Weiss’ plan called for retailers to occupy the second level of the mall and the first-floor level would be converted for medical use. That strategy has been successful and kept the mall afloat even as tenant Stein Mart permanently closed in September and the Santikos Bijou theater only recently reopened after a yearlong hiatus.
Today, a Super Target, clothing store Burlington, and Hobby Lobby are the biggest anchor tenants amid a number of smaller retailers – many of which got their start with mall kiosks before opening a mall store. That was another part of Weiss’s strategy, one that Marketing Director Victoria Hernandez said supports small business development.
“This is the idea of the American dream right here where a business owner can come in and start a business without the high expenses of what it would take to go into a brick-and-mortar or an actual inline store,” said Hernandez, who also serves as real estate lease administrator and operations manager for Wonderland Mall.
Wonderland Jump & Play rounds out an entertainment niche at the mall along with the Norris Conference Center for meetings and events and an amphitheater that annually hosts the Balcones Heights Jazz Festival.
And though Career Point College, once a major tenant, closed its doors there in 2016, it has been replaced by three Department of Veterans Affairs clinics and several physician and dental offices.

University Health occupies mall space for training that in recent months it has turned into a COVID-19 vaccination site, inoculating 1,500 people a day. State Sen. José Menéndez maintains an office in the mall.

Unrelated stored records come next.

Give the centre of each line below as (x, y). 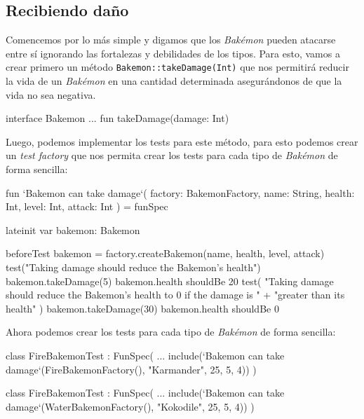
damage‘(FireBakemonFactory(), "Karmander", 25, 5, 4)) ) (131, 369)
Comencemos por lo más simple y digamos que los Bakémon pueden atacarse (171, 40)
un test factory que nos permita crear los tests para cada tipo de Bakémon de (172, 155)
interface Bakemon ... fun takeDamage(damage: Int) (117, 118)
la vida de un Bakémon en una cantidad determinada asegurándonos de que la (174, 81)
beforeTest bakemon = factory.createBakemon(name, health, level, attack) (165, 253)
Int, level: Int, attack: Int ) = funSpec (87, 206)
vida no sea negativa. (51, 94)
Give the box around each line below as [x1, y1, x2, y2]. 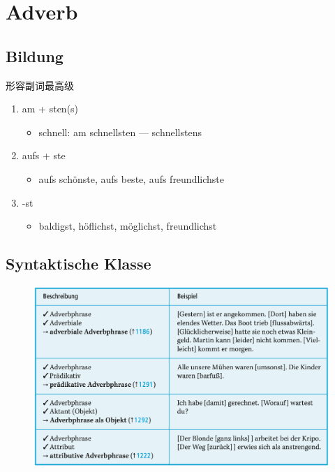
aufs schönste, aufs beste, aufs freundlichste [38, 171, 225, 186]
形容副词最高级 [6, 78, 74, 92]
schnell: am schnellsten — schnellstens [38, 124, 202, 139]
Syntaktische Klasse [6, 253, 151, 274]
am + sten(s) [22, 101, 79, 116]
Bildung [6, 45, 64, 66]
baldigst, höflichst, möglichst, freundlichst [38, 219, 217, 233]
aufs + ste [22, 148, 66, 163]
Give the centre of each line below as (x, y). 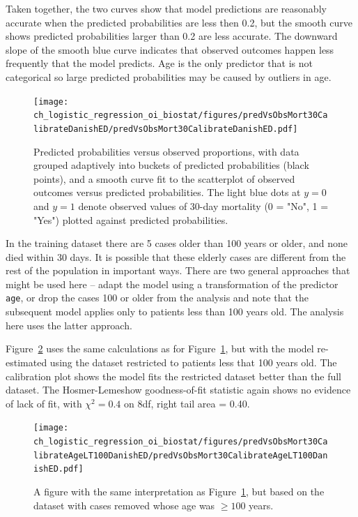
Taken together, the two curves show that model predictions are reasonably (166, 8)
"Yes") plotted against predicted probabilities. (131, 219)
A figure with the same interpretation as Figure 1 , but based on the (179, 491)
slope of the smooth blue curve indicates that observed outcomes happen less (170, 49)
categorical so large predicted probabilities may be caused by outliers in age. (169, 76)
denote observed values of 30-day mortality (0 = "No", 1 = (203, 205)
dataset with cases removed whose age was (124, 505)
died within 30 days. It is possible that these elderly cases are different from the (176, 256)
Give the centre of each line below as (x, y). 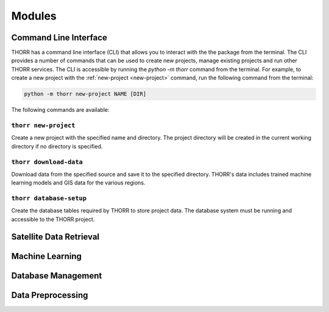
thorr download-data (47, 162)
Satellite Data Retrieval (55, 237)
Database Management (57, 276)
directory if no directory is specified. (57, 146)
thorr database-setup (49, 198)
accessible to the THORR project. (53, 219)
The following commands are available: (60, 110)
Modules (34, 16)
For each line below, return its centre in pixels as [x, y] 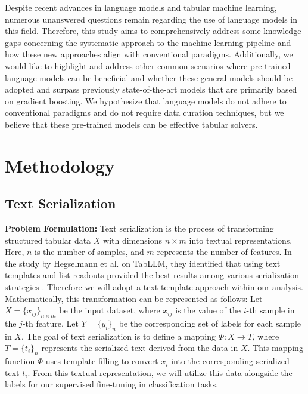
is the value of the [208, 310]
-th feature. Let [50, 323]
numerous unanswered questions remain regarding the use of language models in [151, 19]
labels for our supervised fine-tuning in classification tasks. [112, 384]
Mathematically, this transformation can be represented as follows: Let [134, 298]
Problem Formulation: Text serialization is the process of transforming [139, 228]
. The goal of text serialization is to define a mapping [119, 336]
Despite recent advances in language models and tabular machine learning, [141, 7]

Also on mall property are three restaurants, a bank, hotel, and entertainment venue Dave & Buster’s. In addition to VIA’s Park & Ride site on the property, VIA’s Primo Rapid Transit line cuts through the heart of Balcones Heights along Fredericksburg Road.
“The property is profitable and a survivor and is probably on the leading edge of redevelopment of major malls in the United States,” Weiss said. “I think it will be an example of what others will follow in the long term.”
Balcones Heights officials held focus groups on Friday to provide business leaders and residents an overview of the plan, and are planning to hold two town hall meetings in May. De Leon expects residents may question the plan until officials have a chance to explain how it’s good for the city, she said.
“There are some people who will question the city getting into a real estate transaction,” said Lorenzo Nastasi, director of economic development and public affairs for Balcones Heights.
It is, after all, a monumental concept, he said, in which the city becomes a partner in an expansive redevelopment project.
“For a city the size of Balcones Heights, a $5 million project that’s not a road or a sewer system … that everybody understands the cost [of] … is a very big idea,” Nastasi said. But the property is an important revenue source.
“And that is of interest to the city because providing quality services to residents and businesses costs more every year, just like everything else.”